Ng Jui Ping, the retired army chief who is executive chairman of Horizon.com, a business partner of Pacific Century, also discounted any collateral damage from the bruising takeover battle.

"I don't think Hongkong people are going to say 'I'm not going to do any deals with Singaporeans just because SingTel tried to take over HKT. Likewise Singapore businessmen, who are also pragmatic'."

On the impression that the Singapore establishment has never quite embraced Mr Li, the retired lieutenant-general said: "I don't think Richard Li is treated any differently by the Singapore establishment than any other Hongkong businessman or Singapore businessman for that matter.

"In general, officials in Singapore take the idea of keeping an arm's length relationship with business more stringently than their counterparts in many other countries including Hongkong."

So far, there is no sign that the Singapore government has treated the HKT bid as anything other than a commercial deal. Prime Minister Goh Chok Tong said recently that SingTel's decision to withdraw from the merger talks was "basically a commercial decision by SingTel, and SingTel will know best what it needs".

And if attendance at a party thrown by Pacific Century on Thursday in conjunction with the three-day Internet World show is anything to go by, Mr Li is becoming a hot item in this town too.
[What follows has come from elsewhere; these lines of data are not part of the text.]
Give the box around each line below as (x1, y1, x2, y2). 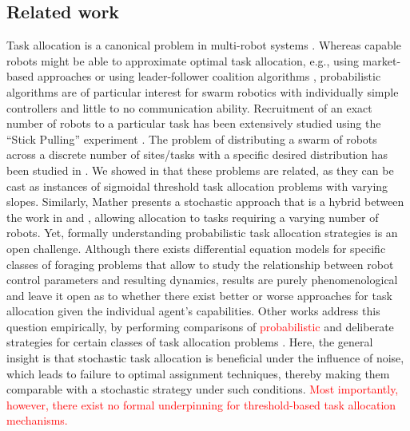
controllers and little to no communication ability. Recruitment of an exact (6, 99, 372, 116)
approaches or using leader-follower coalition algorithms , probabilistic (37, 68, 381, 85)
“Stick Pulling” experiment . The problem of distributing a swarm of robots (6, 130, 377, 147)
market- (362, 52, 401, 69)
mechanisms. (6, 412, 68, 429)
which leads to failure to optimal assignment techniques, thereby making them (6, 365, 390, 382)
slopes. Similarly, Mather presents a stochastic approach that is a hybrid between (6, 193, 404, 210)
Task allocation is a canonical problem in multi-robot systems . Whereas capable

The spacious Shrooms restaurant at Chijmes was packed to the brim with a motley crowd, some in elegant evening clothes and others in T-shirts and jeans. Lawyers, journalists, bankers, aspiring Internet millionaires and MTV celebrities were still streaming into the party at midnight hoping to get a glimpse of Mr Li who, however, failed to make it to the party.

The stockbroking director said he only realised the pull of Mr Li when he made a presentation recently to a local Internet firm planning to go public. "At the end of my presentation, they told me, 'We like your story but can you put us in touch with Richard Li?'

"They reckoned that if Richard Li's name is on it, their stock will fly. It took me 10 seconds to realise that they're right, Richard Li has made himself into a brand name which in the Internet community is far more important than our mandarins realise."

Meanwhile, SingTel yesterday issued a statement saying that it is still subject to the Hong Kong Code on Takeovers and Mergers as it is keeping its position to withdraw from the merger talks under review "and may reconsider its position in the light of the progress" of CyberWorks' proposed offer.

It advises investors to exercise caution in dealing in its shares and those of HKT.